Copy each line from the listing below where the word "SUCH" shows up.
____ Dataset content
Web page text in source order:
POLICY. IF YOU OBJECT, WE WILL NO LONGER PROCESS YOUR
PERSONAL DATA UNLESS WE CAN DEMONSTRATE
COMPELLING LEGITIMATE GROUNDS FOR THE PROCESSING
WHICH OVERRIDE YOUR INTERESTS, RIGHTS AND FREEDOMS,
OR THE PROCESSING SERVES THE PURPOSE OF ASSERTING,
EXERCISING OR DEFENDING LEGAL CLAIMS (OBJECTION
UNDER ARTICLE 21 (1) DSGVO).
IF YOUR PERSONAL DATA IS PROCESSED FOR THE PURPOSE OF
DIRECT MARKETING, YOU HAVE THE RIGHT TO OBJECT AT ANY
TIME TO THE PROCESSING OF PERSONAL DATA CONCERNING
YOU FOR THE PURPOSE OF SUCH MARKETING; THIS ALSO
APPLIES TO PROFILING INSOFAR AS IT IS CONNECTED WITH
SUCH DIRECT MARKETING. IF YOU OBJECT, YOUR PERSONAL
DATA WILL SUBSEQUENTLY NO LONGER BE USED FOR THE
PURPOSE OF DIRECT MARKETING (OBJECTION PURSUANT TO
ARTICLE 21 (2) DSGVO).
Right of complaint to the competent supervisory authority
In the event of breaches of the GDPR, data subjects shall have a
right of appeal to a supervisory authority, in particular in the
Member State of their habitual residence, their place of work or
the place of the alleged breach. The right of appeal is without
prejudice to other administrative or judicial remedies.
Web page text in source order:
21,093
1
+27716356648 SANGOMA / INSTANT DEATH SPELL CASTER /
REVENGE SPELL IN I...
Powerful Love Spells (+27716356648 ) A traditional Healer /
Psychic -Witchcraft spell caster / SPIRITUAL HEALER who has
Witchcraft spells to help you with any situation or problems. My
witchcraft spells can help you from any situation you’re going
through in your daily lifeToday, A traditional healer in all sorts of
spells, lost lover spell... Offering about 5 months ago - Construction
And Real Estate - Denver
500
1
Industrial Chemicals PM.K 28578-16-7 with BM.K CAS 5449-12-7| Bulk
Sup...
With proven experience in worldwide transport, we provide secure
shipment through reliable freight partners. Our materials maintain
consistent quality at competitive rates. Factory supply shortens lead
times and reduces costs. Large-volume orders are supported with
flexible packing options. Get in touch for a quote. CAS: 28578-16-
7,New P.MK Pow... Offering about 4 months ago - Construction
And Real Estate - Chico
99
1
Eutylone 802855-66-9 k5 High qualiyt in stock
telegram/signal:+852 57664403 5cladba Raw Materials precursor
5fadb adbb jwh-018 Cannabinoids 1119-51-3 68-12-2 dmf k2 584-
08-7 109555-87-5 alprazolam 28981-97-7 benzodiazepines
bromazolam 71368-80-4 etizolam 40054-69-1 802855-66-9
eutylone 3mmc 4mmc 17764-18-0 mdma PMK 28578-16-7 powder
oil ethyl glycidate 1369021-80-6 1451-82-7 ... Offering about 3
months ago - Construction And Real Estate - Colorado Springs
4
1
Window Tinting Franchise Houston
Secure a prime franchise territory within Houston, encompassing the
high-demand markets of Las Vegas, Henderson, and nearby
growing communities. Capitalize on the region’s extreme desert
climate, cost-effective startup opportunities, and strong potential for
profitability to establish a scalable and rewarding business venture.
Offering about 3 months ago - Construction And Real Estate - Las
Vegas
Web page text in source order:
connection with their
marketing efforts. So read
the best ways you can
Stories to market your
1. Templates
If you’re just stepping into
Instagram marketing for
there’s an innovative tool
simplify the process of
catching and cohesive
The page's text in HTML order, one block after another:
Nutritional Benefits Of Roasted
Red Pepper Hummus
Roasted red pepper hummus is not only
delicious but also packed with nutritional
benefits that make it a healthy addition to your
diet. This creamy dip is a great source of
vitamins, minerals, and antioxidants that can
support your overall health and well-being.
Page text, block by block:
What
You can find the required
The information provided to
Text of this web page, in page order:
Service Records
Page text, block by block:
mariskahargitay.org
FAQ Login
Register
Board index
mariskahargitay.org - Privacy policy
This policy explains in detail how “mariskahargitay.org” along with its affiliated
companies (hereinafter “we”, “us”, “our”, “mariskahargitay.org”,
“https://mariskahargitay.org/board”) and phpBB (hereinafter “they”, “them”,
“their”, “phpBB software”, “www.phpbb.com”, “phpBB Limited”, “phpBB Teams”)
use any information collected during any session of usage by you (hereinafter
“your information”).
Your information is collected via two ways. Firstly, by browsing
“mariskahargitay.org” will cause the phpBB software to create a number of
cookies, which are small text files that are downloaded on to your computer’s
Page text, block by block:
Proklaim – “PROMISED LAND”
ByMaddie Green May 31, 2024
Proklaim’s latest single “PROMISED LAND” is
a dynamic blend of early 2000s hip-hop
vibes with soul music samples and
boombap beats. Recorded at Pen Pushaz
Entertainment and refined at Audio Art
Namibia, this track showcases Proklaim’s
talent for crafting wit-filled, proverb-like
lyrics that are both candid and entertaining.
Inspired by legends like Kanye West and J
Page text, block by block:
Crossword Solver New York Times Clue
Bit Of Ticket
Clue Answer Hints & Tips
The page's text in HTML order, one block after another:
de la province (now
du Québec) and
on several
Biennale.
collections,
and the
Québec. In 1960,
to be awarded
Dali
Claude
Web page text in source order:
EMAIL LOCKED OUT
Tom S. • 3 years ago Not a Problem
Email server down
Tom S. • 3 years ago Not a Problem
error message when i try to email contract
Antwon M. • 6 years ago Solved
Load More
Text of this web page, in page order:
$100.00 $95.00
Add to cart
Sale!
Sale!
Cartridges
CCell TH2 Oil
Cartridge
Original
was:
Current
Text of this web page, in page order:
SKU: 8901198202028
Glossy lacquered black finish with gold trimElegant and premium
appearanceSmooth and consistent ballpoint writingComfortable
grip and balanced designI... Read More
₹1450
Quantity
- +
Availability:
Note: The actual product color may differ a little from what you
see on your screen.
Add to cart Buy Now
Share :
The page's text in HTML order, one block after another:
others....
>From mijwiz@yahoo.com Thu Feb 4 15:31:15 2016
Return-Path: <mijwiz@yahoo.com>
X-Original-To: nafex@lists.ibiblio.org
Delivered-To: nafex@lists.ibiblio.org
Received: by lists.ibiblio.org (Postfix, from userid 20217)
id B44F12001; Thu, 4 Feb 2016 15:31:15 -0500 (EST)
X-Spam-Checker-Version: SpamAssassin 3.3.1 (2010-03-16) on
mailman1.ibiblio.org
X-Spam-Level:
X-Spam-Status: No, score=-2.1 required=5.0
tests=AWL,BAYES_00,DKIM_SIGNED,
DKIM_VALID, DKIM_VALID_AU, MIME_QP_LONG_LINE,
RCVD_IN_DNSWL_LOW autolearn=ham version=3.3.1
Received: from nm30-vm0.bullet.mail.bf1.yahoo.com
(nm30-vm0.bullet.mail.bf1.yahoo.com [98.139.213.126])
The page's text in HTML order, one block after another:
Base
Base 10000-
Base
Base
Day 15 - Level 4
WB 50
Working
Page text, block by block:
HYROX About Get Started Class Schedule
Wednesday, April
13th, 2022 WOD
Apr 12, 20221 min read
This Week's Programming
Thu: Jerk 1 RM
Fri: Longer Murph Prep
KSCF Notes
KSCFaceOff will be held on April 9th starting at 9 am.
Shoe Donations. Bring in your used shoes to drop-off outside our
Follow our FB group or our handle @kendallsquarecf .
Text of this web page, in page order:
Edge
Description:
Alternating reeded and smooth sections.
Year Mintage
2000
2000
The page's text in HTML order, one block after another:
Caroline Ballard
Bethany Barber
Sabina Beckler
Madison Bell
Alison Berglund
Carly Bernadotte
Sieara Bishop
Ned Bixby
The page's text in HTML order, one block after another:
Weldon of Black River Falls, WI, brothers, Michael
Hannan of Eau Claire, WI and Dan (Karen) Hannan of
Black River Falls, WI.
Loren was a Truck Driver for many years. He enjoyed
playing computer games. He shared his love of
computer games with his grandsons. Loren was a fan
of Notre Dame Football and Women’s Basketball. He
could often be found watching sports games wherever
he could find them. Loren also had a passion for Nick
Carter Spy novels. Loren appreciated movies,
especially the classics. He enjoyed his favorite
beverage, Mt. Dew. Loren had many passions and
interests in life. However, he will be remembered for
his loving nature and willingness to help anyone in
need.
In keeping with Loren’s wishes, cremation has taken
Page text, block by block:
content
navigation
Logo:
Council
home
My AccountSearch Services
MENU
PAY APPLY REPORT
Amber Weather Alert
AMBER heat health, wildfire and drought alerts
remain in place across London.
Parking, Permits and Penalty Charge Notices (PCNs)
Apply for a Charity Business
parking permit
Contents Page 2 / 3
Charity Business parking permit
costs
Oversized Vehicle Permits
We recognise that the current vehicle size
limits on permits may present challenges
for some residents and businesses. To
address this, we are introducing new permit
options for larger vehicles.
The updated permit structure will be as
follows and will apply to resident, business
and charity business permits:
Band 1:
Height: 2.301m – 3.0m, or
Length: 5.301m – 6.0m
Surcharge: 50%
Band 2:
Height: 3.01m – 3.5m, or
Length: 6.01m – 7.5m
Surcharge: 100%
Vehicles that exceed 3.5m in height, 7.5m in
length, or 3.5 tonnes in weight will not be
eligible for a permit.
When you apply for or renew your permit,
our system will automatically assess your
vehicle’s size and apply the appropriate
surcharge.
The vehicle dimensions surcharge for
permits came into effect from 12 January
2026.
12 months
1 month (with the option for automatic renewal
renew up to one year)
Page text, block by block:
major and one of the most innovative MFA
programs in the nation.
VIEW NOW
________
Solution for this task:
YOU FOR THE PURPOSE OF SUCH MARKETING; THIS ALSO
SUCH DIRECT MARKETING. IF YOU OBJECT, YOUR PERSONAL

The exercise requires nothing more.